The Court may not proceed with a request for surrender or assistance which would require the requested State to act inconsistently with its obligations under international law with respect to the State or diplomatic immunity of a person or property of a third State, unless the Court can first obtain the cooperation of that third State for the waiver of the immunity.

Sudan is a ‘third state’ in the sense that it is a state other than the requested state (eg Kenya, Djibouti, Chad or Malawi). Moreover, even if it is argued that states have implicitly waived the immunity of their officials by ratifying the Statute (one can equally argue that article 98(1) saves those immunities), the argument does not apply to Sudan: Sudan is not a party to the Rome Statute. The fact that the Security Council, in a resolution adopted under Chapter VII under the UN Charter, has referred the situation in Darfur to the ICC does not make Sudan a state party. All it does is make the Rome Statute applicable to Sudan, including article 98. Resolution 1593 (2005) does not say anything about lifting the immunity of the head of the Sudanese state (indeed, some states would probably have vetoed any resolution to this effect). President Bashir has therefore continued to enjoy immunity ratione personae as accorded by international customary law.

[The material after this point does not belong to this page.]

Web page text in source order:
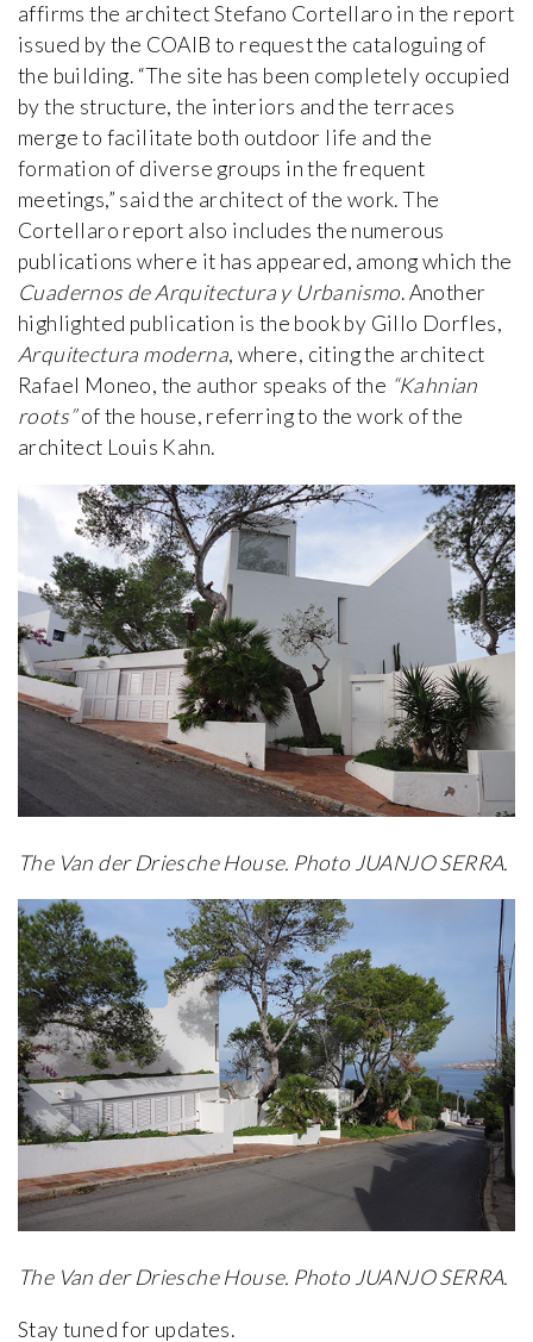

There is no need to review this analysis. Worthy of nuance, however, is our argument that by issuing the arrest warrant, the Court violated article 98. We interpreted ‘the Court may not proceed with a request for surrender or assistance’ to mean that the Court was prohibited from issuing the arrest warrant in the first place. Perhaps a better reading is that the Court could issue the arrest warrant, but that if a state declines to arrest and surrender President Bashir because it is bound to respect his head-of-state immunity, ‘the Court may not proceed with [the] request for surrender’, i.e. may not insist upon the matter. Support for this reading is provided by, among others, the French text of article 98 (‘La Cour ne peut poursuivre l’exécution d’une demande de remise ou d’assistance’) and by the context of article 98—the preceding article provides for consultations between the Court and a state party, if the latter `receives a request under this Part in relation to which it identifies problems which may impede or prevent the execution of the request’. In such a case, ‘that State shall consult with the Court without delay in order to resolve the matter’.

Although always foregrounding a purported obligation to arrest, the Court has hitherto requested Kenya, Chad, the Central African Republic and Malawi for explanations as to why they have not arrested, or did not intend to arrest, President Bashir while present on their territory (I have not found any such request to Djibouti). None of these states has responded that immunity is the reason. Perhaps they fear being worse off if a jurisdiction-hungry ICC, which has never set out its views on the relationship between articles 27(2) and 98(1), would totally reinterpret the international customary law on immunity ratione personae. 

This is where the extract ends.